**What needs to be done**
Lines from the material below that hold the string "kitchen" are what is needed; copy each of them.

**Records shown**

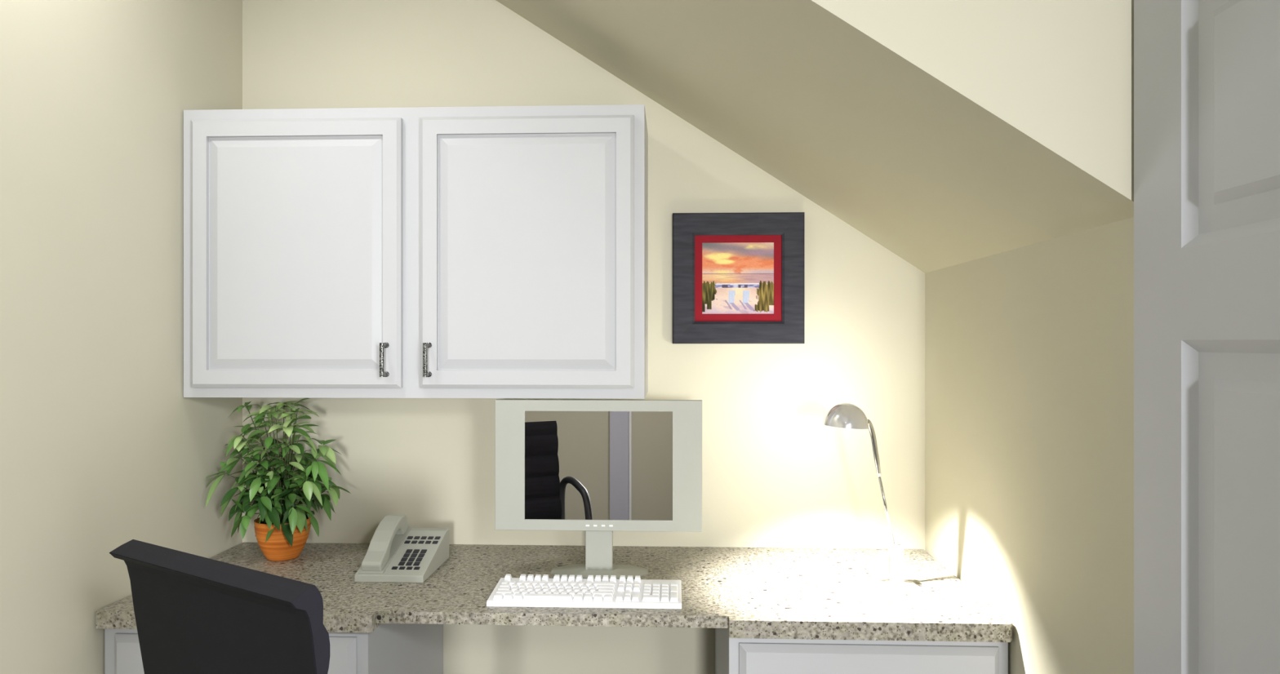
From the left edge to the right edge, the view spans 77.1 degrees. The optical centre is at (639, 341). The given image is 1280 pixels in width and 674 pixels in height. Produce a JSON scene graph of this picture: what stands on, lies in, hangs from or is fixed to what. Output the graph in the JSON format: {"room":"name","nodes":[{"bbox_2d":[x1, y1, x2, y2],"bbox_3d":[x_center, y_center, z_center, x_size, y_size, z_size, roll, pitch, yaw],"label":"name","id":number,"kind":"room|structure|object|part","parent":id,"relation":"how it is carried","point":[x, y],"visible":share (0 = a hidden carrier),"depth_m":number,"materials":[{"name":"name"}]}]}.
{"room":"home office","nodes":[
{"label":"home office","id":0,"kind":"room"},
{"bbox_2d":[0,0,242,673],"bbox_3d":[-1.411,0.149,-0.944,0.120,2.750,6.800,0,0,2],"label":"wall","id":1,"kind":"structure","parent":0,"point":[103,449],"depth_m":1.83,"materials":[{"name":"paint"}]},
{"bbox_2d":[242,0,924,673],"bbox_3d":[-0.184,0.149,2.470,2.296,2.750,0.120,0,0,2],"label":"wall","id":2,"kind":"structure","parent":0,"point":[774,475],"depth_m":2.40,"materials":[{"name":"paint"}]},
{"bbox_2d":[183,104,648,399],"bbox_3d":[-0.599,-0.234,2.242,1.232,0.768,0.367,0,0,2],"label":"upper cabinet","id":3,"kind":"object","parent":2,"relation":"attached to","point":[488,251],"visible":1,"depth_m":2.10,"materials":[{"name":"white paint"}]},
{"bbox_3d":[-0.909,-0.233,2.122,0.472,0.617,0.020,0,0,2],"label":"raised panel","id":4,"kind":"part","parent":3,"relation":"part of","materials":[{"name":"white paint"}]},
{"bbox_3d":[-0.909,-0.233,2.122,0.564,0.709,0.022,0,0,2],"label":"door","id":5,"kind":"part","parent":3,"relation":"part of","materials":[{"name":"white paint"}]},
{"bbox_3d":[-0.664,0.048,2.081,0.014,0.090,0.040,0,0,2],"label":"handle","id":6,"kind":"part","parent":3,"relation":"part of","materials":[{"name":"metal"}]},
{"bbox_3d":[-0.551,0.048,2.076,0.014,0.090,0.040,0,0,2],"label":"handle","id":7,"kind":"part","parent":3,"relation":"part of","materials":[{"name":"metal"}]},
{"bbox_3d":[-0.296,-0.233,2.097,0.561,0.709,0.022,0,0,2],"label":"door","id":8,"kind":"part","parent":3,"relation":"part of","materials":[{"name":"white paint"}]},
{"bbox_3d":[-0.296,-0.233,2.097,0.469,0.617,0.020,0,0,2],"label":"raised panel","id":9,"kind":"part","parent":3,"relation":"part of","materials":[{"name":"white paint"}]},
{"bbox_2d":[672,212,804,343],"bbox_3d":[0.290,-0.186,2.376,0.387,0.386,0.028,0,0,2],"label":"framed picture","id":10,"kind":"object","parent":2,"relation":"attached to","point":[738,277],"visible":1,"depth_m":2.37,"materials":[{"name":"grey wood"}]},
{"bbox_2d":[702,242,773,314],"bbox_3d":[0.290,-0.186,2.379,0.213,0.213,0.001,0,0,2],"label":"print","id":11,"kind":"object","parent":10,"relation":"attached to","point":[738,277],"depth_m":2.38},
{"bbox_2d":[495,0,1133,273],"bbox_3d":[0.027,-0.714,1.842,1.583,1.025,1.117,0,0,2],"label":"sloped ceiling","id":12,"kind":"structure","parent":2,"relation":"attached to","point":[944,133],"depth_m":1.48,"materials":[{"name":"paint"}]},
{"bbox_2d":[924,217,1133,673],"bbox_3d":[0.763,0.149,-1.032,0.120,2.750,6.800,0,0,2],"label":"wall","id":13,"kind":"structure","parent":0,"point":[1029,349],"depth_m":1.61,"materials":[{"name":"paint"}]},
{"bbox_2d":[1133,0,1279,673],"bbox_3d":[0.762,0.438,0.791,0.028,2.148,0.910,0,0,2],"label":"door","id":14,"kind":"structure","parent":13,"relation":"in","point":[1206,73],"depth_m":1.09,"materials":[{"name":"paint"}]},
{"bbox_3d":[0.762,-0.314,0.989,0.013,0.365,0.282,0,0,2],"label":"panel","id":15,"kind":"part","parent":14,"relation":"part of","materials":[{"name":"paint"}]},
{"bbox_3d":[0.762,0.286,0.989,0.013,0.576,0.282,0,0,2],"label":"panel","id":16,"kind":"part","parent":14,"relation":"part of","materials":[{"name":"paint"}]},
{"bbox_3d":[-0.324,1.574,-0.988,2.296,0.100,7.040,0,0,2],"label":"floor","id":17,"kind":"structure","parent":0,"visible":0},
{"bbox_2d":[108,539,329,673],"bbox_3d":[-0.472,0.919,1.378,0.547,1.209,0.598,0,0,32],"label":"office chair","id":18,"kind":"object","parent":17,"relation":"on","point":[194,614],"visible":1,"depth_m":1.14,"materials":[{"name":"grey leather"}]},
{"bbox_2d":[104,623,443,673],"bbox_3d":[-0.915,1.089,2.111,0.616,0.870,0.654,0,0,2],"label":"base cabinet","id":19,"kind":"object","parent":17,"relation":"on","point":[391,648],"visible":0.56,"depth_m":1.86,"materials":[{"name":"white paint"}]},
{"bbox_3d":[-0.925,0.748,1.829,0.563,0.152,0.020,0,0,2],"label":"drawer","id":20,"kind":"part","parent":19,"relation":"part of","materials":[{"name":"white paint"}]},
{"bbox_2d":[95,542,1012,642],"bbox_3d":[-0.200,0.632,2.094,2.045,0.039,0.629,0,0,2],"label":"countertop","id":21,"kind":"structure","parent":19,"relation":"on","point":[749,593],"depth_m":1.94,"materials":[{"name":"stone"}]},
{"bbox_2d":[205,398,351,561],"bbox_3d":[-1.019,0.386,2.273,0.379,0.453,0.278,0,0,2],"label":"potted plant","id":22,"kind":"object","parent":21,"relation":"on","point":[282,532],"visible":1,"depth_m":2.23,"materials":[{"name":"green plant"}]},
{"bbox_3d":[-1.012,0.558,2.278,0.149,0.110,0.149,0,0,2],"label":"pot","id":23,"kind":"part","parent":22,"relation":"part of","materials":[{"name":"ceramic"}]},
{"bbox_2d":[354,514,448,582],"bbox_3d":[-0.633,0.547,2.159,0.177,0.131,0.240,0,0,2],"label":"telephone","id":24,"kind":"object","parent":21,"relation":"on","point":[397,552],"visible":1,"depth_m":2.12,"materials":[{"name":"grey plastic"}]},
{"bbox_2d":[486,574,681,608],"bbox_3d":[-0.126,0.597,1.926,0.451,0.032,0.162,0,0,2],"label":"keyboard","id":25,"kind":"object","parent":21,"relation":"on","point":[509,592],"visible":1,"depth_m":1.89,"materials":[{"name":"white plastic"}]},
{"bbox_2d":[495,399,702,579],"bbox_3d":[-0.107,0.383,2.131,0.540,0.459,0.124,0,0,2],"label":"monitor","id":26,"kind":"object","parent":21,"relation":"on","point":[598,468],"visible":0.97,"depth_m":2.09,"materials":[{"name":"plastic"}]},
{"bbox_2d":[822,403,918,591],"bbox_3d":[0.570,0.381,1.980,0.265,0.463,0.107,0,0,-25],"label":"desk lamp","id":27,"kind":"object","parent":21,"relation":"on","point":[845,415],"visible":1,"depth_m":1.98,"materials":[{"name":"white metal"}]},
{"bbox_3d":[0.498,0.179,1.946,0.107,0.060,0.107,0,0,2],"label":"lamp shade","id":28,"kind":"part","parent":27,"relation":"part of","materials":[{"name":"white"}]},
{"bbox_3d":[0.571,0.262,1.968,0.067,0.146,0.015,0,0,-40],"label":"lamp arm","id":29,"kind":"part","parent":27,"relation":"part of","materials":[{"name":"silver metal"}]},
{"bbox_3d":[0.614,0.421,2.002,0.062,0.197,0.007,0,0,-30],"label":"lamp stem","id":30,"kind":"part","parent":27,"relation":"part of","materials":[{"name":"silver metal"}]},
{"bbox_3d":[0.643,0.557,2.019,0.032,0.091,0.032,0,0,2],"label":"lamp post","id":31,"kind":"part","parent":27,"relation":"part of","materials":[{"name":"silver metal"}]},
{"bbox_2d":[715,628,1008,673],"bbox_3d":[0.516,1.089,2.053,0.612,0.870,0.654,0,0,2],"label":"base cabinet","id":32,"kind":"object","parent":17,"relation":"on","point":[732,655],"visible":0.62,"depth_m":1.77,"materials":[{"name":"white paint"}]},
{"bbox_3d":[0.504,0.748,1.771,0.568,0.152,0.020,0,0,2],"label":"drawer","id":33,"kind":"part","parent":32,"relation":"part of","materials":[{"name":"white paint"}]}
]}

---

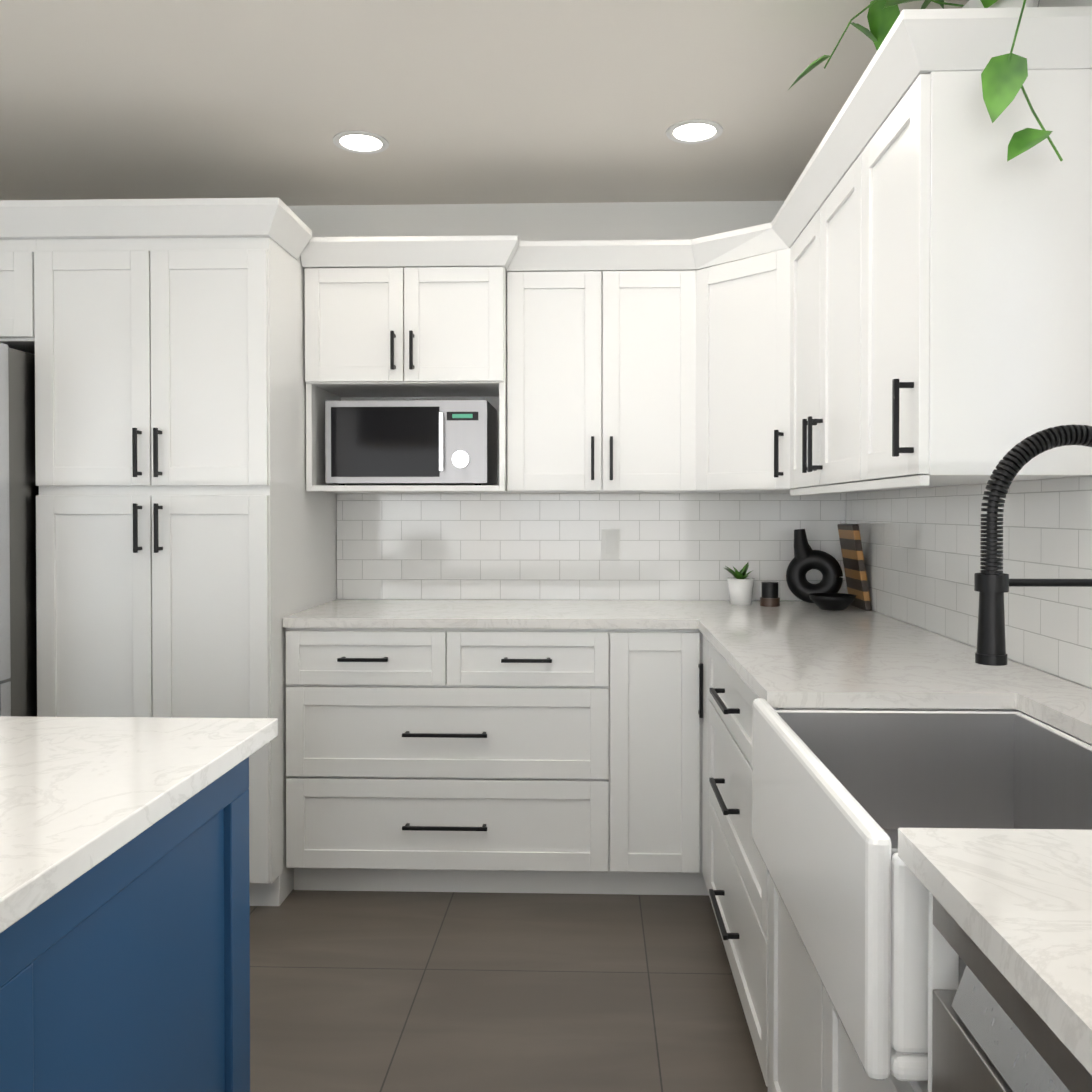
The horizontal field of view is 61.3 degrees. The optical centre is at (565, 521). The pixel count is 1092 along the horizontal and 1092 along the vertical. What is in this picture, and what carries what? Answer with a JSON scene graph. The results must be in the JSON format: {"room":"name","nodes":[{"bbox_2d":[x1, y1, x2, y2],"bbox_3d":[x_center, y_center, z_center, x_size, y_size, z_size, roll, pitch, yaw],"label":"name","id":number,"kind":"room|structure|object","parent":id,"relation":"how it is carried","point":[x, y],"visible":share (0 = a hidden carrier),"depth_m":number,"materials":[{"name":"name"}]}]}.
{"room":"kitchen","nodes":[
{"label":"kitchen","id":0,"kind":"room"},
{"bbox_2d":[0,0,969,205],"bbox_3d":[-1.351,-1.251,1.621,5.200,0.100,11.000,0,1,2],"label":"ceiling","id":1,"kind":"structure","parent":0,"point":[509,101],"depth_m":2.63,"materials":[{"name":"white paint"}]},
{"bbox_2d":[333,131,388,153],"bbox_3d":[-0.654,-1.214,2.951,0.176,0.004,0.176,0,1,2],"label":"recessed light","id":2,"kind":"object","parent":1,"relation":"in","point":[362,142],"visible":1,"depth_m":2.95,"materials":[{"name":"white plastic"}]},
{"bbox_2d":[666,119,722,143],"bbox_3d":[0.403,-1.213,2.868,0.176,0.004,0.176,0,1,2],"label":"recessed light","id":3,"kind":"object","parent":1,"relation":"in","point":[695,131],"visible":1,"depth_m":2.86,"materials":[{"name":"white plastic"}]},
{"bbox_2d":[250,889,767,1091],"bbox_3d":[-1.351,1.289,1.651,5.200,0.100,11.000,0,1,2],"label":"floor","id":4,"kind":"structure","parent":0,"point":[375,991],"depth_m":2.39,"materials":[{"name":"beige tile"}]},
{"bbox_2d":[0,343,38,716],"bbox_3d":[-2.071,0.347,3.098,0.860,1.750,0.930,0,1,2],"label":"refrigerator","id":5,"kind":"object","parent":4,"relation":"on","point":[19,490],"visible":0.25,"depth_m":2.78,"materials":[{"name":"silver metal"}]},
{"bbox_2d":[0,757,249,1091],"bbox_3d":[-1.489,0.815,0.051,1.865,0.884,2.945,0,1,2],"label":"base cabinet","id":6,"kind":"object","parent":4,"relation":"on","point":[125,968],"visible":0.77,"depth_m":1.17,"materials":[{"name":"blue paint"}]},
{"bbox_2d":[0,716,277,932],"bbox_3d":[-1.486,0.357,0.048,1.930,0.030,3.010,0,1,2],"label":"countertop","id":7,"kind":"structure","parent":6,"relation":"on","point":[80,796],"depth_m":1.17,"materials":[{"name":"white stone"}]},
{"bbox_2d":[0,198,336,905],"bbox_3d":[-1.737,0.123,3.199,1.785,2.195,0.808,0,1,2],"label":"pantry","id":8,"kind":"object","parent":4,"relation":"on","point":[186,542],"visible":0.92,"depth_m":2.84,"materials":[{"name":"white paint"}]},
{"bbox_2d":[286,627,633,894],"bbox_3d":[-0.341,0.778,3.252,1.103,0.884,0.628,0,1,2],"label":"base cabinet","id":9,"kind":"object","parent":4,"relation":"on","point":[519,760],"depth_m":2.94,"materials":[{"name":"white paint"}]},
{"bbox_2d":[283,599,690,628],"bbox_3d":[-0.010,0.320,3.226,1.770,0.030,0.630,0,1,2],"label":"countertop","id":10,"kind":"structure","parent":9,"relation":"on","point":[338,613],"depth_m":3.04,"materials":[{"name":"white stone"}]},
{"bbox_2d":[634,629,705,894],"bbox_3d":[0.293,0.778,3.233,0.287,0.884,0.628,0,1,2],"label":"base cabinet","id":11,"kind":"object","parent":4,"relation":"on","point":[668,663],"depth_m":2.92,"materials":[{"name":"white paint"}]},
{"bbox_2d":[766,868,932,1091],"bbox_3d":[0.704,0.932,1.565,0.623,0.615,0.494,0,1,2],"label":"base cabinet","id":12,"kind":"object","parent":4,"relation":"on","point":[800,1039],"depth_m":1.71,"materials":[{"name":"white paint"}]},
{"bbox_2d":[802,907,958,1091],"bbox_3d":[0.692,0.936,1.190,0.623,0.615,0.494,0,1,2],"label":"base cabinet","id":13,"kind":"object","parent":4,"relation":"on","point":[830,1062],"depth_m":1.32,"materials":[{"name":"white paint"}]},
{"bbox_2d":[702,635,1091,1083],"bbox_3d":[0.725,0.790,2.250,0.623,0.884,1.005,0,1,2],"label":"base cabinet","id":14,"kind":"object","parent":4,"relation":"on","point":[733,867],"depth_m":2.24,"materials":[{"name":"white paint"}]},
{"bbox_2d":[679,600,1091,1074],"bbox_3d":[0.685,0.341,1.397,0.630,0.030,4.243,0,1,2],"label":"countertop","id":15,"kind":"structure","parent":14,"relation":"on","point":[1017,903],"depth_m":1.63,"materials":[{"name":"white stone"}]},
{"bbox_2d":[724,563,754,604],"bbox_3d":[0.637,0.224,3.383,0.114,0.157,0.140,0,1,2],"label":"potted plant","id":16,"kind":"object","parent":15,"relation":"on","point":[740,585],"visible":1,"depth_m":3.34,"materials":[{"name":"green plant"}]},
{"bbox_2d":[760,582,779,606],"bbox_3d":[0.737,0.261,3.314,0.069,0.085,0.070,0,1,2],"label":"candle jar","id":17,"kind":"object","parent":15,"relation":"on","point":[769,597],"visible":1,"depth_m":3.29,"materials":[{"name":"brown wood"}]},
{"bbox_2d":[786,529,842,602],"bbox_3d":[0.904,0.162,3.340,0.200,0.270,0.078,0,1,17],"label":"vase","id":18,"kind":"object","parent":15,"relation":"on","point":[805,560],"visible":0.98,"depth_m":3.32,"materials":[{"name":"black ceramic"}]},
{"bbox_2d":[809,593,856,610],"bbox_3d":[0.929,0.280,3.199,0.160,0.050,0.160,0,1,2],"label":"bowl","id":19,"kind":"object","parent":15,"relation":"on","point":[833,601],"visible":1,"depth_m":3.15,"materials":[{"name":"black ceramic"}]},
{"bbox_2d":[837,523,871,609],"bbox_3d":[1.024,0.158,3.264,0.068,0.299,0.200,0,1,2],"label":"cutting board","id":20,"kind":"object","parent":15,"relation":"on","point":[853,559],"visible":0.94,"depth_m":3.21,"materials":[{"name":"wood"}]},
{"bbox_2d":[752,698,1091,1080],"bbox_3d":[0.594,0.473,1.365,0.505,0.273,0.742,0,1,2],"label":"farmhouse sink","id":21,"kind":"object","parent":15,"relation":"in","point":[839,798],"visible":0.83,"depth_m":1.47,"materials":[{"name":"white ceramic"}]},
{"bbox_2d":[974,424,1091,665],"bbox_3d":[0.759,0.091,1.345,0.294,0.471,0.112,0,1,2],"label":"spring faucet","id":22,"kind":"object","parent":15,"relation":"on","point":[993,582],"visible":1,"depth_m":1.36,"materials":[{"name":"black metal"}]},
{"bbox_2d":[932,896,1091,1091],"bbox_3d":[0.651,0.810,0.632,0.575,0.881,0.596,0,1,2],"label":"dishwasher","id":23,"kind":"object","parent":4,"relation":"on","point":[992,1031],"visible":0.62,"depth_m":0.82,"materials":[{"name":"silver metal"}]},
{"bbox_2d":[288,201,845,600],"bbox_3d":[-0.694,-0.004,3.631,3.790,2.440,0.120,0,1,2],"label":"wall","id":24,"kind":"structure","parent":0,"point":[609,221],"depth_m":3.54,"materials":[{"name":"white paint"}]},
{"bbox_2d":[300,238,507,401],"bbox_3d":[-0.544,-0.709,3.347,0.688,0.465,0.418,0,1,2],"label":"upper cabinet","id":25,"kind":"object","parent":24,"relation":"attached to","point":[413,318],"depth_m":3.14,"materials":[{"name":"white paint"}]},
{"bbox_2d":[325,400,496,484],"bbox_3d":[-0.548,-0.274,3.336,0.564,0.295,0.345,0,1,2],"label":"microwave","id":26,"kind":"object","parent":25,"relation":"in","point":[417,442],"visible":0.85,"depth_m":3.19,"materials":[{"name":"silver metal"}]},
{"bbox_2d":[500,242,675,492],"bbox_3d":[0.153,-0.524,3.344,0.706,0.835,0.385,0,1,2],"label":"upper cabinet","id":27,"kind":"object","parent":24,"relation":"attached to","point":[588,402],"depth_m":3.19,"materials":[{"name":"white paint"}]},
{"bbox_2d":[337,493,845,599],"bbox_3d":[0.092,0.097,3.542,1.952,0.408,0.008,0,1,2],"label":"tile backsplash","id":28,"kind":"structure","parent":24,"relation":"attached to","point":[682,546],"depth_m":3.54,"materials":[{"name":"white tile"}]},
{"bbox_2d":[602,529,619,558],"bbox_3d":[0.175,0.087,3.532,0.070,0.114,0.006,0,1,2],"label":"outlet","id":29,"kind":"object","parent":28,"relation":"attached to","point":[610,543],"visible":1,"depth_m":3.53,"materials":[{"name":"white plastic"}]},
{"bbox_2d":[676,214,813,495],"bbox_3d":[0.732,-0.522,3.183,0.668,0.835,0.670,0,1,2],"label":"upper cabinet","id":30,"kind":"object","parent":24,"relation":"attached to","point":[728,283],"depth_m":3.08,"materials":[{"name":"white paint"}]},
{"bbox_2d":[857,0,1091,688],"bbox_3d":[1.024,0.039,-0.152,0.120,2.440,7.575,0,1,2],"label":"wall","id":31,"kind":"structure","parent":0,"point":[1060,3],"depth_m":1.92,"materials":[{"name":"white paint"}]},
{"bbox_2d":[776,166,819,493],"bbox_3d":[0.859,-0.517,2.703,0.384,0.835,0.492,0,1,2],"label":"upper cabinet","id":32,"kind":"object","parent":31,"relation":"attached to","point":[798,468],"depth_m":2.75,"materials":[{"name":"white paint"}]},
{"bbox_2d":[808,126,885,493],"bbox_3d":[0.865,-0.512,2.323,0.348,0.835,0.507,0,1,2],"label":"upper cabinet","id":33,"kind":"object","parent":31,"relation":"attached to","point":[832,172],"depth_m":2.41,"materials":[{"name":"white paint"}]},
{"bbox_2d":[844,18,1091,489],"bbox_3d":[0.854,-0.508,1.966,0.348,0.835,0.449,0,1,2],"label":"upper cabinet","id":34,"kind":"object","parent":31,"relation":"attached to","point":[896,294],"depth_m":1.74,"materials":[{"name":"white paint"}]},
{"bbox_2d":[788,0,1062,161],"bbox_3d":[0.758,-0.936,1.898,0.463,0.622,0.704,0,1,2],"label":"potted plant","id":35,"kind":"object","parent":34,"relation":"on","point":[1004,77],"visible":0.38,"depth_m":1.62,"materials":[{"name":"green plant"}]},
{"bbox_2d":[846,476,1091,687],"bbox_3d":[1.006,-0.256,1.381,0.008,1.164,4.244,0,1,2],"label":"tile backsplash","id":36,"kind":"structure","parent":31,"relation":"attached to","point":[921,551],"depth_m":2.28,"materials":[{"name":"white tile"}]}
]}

**Answer area**
{"room":"kitchen","nodes":[
{"label":"kitchen","id":0,"kind":"room"},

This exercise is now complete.